• [WHAT THE TASK REQUIRES]: Would you write out every entry exactly, but without the pictures?

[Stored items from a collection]
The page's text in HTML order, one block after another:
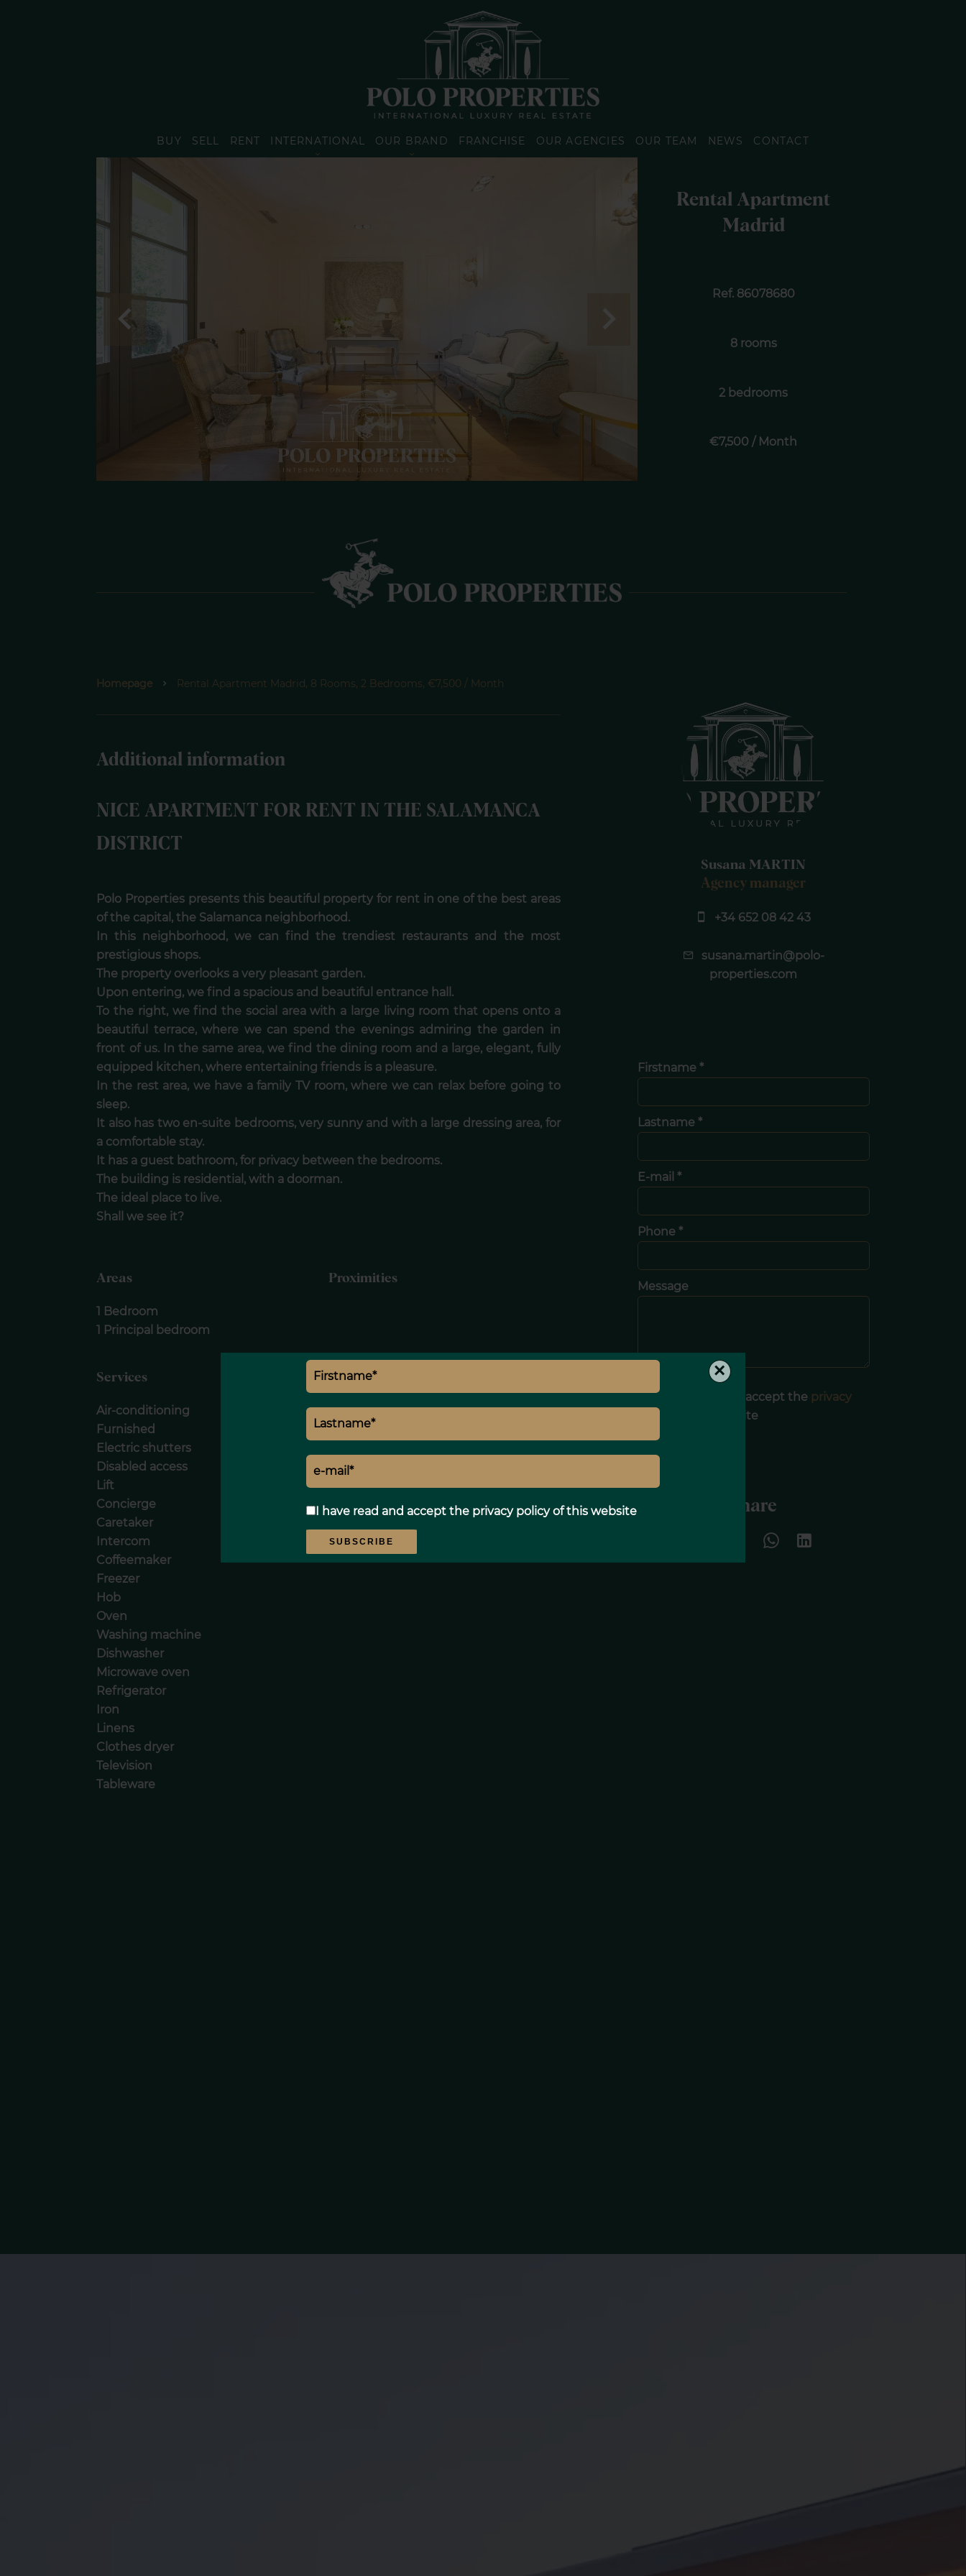
I have read and accept the privacy policyof this website
SUBSCRIBE
×
BUY SELL RENT INTERNATIONAL OUR BRAND FRANCHISE OUR AGENCIES OUR TEAM NEWS CONTACT
Rental Apartment
Madrid
Ref. 86078680
8 rooms
2 bedrooms
€7,500 / Month
Homepage Rental Apartment Madrid, 8 Rooms, 2 Bedrooms, €7,500 / Month
Additional information
NICE APARTMENT FOR RENT IN THE SALAMANCA
DISTRICT
Polo Properties presents this beautiful property for rent in one of the best areas
of the capital, the Salamanca neighborhood.
In this neighborhood, we can find the trendiest restaurants and the most
prestigious shops.
The property overlooks a very pleasant garden.
Upon entering, we find a spacious and beautiful entrance hall.
To the right, we find the social area with a large living room that opens onto a
beautiful terrace, where we can spend the evenings admiring the garden in
front of us. In the same area, we find the dining room and a large, elegant, fully
equipped kitchen, where entertaining friends is a pleasure.
In the rest area, we have a family TV room, where we can relax before going to
sleep.
It also has two en-suite bedrooms, very sunny and with a large dressing area, for
a comfortable stay.
It has a guest bathroom, for privacy between the bedrooms.
The building is residential, with a doorman.
The ideal place to live.
Shall we see it?
Areas
1 Bedroom
1 Principal bedroom
Proximities
Services
Air-conditioning
Furnished
Electric shutters
Disabled access
Lift
Concierge
Caretaker
Intercom
Coffeemaker
Freezer
Hob
Oven
Washing machine
Dishwasher
Microwave oven
Refrigerator
Iron
Linens
Clothes dryer
Television
Tableware
Susana MARTIN
Agency manager
+34 652 08 42 43
susana.martin@polo-
properties.com
Firstname *
Lastname *
E-mail *
Phone *
Message
I have read and accept the privacy
policy
of this website
Share
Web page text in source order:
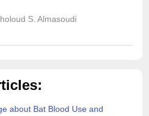
S. Almasoudi
about Bat Blood Use and
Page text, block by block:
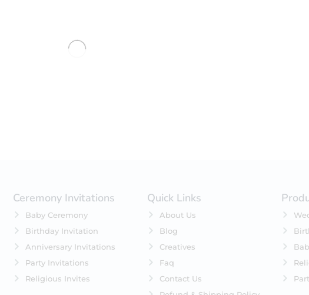
No products were found matching your selection.
Ceremony Invitations
Baby Ceremony
Birthday Invitation
Anniversary Invitations
Party Invitations
Religious Invites
Quick Links
About Us
Blog
Creatives
Faq
Contact Us
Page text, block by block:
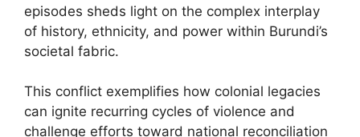
episodes sheds light on the complex interplay
of history, ethnicity, and power within Burundi’s
societal fabric.
This conflict exemplifies how colonial legacies
can ignite recurring cycles of violence and
challenge efforts toward national reconciliation
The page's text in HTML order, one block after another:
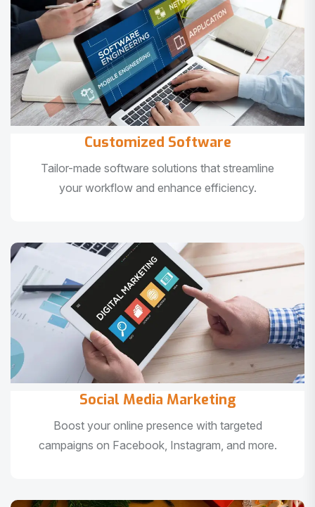
Customized Software
Tailor-made software solutions that streamline
your workflow and enhance efficiency.
Social Media Marketing
Boost your online presence with targeted
campaigns on Facebook, Instagram, and more.

• [SOLUTION]:
The page's text in HTML order, one block after another:
I have read and accept the privacy policyof this website
SUBSCRIBE
×
BUY SELL RENT INTERNATIONAL OUR BRAND FRANCHISE OUR AGENCIES OUR TEAM NEWS CONTACT
Rental Apartment
Madrid
Ref. 86078680
8 rooms
2 bedrooms
€7,500 / Month
Homepage Rental Apartment Madrid, 8 Rooms, 2 Bedrooms, €7,500 / Month
Additional information
NICE APARTMENT FOR RENT IN THE SALAMANCA
DISTRICT
Polo Properties presents this beautiful property for rent in one of the best areas
of the capital, the Salamanca neighborhood.
In this neighborhood, we can find the trendiest restaurants and the most
prestigious shops.
The property overlooks a very pleasant garden.
Upon entering, we find a spacious and beautiful entrance hall.
To the right, we find the social area with a large living room that opens onto a
beautiful terrace, where we can spend the evenings admiring the garden in
front of us. In the same area, we find the dining room and a large, elegant, fully
equipped kitchen, where entertaining friends is a pleasure.
In the rest area, we have a family TV room, where we can relax before going to
sleep.
It also has two en-suite bedrooms, very sunny and with a large dressing area, for
a comfortable stay.
It has a guest bathroom, for privacy between the bedrooms.
The building is residential, with a doorman.
The ideal place to live.
Shall we see it?
Areas
1 Bedroom
1 Principal bedroom
Proximities
Services
Air-conditioning
Furnished
Electric shutters
Disabled access
Lift
Concierge
Caretaker
Intercom
Coffeemaker
Freezer
Hob
Oven
Washing machine
Dishwasher
Microwave oven
Refrigerator
Iron
Linens
Clothes dryer
Television
Tableware
Susana MARTIN
Agency manager
+34 652 08 42 43
susana.martin@polo-
properties.com
Firstname *
Lastname *
E-mail *
Phone *
Message
I have read and accept the privacy
policy
of this website
Share
Web page text in source order:
S. Almasoudi
about Bat Blood Use and
Page text, block by block:
No products were found matching your selection.
Ceremony Invitations
Baby Ceremony
Birthday Invitation
Anniversary Invitations
Party Invitations
Religious Invites
Quick Links
About Us
Blog
Creatives
Faq
Contact Us
Page text, block by block:
episodes sheds light on the complex interplay
of history, ethnicity, and power within Burundi’s
societal fabric.
This conflict exemplifies how colonial legacies
can ignite recurring cycles of violence and
challenge efforts toward national reconciliation
The page's text in HTML order, one block after another:
Customized Software
Tailor-made software solutions that streamline
your workflow and enhance efficiency.
Social Media Marketing
Boost your online presence with targeted
campaigns on Facebook, Instagram, and more.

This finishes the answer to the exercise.